Осенью и зимой я страстно ждал Учителя, озирался, блуждая по улице, прислушивался к шагам на лестнице, караулил приход почтальона. Где он? Быть может, на фронте, командует какой-нибудь дивизией? Арестован? Утонул при переезде к себе на родину? Расстрелян? Убит в бою? Но зачем он оставил нас гореть на этом вечном огне? Зачем я живу? Я роптал, требовал, ждал, но ответа не было…
Передо мной встают теперь бурные ночи, когда все ветра трепали мою слабую ладью. Стреляли, кричали, что немцы возьмут Париж. Убегали с бархатными портьерами, с канарейками, с ночными горшками. По ночам мне казалось, что в мою комнату входит Шмидт и начинает меня организовывать: «Герр Эренбург Эльяс! Встаньте! Подберите живот! Направо! Налево! Фрау Хазе, ложитесь!» И я вскакивал, бежал вниз к консьержке, чтобы убедиться в том, что Шмидта нет.
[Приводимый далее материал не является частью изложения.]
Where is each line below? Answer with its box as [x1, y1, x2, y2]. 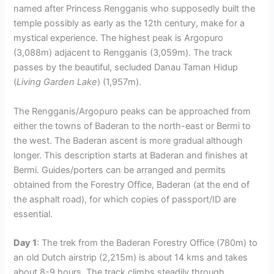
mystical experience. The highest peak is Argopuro [13, 32, 224, 44]
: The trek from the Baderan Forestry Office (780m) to [37, 237, 258, 248]
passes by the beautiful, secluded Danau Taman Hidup [13, 62, 239, 73]
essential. [13, 208, 53, 220]
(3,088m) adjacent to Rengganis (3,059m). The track [13, 47, 233, 59]
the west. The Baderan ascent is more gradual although [13, 135, 243, 146]
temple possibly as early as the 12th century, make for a [13, 18, 245, 29]
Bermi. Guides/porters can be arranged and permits [13, 164, 226, 176]
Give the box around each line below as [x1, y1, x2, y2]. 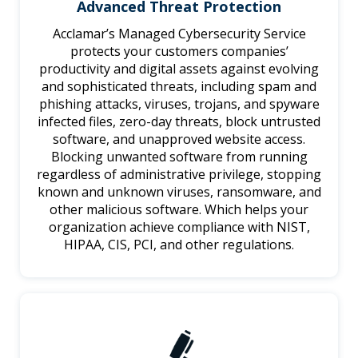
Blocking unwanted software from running [50, 147, 308, 165]
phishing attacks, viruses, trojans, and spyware [38, 94, 320, 113]
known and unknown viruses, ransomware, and [37, 182, 321, 201]
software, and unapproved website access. [53, 129, 305, 148]
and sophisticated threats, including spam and [42, 77, 316, 95]
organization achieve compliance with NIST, [48, 217, 310, 236]
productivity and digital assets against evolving [39, 59, 319, 78]
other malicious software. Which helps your [50, 200, 308, 218]
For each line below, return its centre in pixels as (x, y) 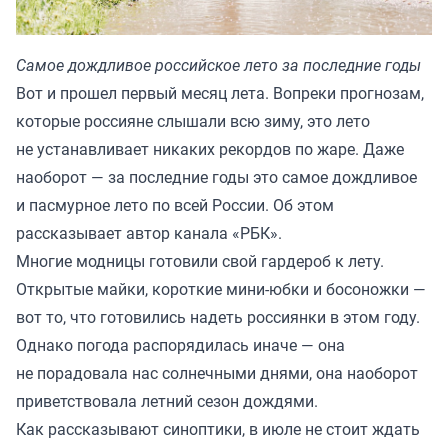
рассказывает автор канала (124, 233)
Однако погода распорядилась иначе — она (180, 345)
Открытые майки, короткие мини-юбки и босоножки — (221, 289)
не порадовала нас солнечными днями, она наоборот (217, 373)
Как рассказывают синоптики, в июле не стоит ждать (218, 429)
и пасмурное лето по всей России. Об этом (175, 205)
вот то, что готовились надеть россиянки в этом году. (218, 317)
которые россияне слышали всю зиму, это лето (193, 121)

Потом я стал реально, физически ощущать убийство. Кругом занимались исключительно этим, раньше запретным, делом. Я читал: «три, пятьсот, десять тысяч убитых», «мы перекололи», «разорван», «заколот», «удушен», «засыпан», «потоплен», «убит, убит, убит!» Визжали мальчики на бульварах: «Все переколоты»; официант «Ротонды» отвечал. «Семьдесят пять. Меткая стрельба»; басила лавочница: «Окружили, разбили, перебили» ! Напротив меня жил тихий старичок, целый день он читал газеты, а поздно вечером звал меня в гости и начинал колоть старой поломанной кочергой специально для этого повешенную открытку с каким-то усатым немцем. Другой сосед, мосье Инн, настройщик роялей, требовал, чтобы я показал ему, как работают пиками казаки. Я не мог, я не знал, не хотел, но он говорил, говорил: «Режут, колют, протыкают», – и раз, ночью, в белье, я вбежал к нему с маленькой тросточкой, крича «урра!» и начал сверлить ею его мягкий, растекавшийся живот.